Fig. 1: Extraction of Relevant Information from a Large-Scale Complex Network by Analogy to Memory Retrieval in the Brain

Here we demonstrate the application of our brain-inspired computational algorithm to a citation network of Japan patentsNote1 (Fig. 2). First, a user specifies a set of patents putatively related to the technological topic that the user wants to explore. These patents are referred to as "seed patents." Initial "activation" is set on the seed patents. Then activation spreads along citation links in the network of patents. This process corresponds to the propagation of neuronal activation in the network of neurons.Note2 The spreading activation eventually converges to a steady state that depends on the seed patents representing the topic. This corresponds to the state where the brain has recalled STM. In the steady state, patents that are highly relevant to the topic have high values of activity. Sorting the patents in descending order of their values of activity gives the ranking of patents regarding their relevance to the topic. In addition, visualization of the network of highly relevant patents (namely, the extracted community) provides an overview of the field of technology that the user wants to explore. In this visualization (Fig. 2), each document icon indicates a patent, its size expresses the value of activity (level of relevance) of the patent, and the color differentiates the applicant (company). The arrow lines represent citation relations between patents. The arrow head is directed from a cited to a citing patent in order to indicate that the latter is under the influence of the former. The icons are placed according to the disclosure date from top (past) to bottom (future). Thus, the user can overview how this technological field has developed and which patents or which relations between patents are most influential there.

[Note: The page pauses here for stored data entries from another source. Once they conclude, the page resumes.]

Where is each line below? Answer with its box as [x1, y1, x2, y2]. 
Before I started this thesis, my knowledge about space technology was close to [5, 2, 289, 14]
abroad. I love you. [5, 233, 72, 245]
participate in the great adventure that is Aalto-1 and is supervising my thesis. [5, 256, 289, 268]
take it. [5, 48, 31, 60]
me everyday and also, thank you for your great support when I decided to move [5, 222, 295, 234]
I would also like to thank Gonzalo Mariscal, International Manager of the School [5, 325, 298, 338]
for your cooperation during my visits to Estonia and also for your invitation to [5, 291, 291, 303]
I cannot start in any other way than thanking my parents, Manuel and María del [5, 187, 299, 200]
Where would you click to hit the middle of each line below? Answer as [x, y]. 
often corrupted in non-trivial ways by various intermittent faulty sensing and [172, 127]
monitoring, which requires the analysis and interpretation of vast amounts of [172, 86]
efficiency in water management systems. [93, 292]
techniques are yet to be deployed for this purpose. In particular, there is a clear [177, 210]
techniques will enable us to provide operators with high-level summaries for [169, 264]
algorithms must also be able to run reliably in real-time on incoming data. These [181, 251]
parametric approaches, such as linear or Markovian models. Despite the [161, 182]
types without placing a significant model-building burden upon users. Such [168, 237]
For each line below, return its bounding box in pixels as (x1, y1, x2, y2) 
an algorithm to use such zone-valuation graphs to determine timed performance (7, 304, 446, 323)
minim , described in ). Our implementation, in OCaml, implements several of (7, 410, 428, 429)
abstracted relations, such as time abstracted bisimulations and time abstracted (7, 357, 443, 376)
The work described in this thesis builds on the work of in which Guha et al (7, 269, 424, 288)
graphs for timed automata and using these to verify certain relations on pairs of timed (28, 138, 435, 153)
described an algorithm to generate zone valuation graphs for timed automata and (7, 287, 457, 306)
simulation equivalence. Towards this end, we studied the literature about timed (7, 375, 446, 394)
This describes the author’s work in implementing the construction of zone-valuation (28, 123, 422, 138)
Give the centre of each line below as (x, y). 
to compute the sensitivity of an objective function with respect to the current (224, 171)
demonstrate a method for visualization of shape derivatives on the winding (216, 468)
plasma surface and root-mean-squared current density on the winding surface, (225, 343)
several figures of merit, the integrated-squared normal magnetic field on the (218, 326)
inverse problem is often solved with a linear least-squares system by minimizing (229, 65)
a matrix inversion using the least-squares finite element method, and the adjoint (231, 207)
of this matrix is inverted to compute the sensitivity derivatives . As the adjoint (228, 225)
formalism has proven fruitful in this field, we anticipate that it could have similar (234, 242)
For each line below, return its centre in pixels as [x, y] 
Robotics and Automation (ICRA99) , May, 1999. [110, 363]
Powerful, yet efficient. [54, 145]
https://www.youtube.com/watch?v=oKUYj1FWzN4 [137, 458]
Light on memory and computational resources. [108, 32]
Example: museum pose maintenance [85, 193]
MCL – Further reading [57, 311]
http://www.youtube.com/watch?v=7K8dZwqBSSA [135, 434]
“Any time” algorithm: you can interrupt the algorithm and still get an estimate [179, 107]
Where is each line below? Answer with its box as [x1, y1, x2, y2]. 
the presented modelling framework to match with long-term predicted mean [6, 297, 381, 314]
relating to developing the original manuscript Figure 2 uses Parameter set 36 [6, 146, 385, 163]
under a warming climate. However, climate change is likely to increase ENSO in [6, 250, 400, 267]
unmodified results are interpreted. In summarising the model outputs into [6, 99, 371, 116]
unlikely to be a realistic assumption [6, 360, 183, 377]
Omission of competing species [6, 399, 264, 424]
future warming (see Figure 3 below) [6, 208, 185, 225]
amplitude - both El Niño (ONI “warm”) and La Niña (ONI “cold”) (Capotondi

Fig. 2: Extracting Relevant Patents from a Citation Network

We also plan to apply our algorithm to general office documents other than patents. Making use of modeling the brain's excellent capability to process a large amount of information, we will continue to meet the challenge of creating new technologies to deal with a large number of documents.

  • Note1 A network of patents established through examiner citation
  • Note2 In the brain, information is processed by the propagation of neuronal activation in a network composed of an enormous number of neurons.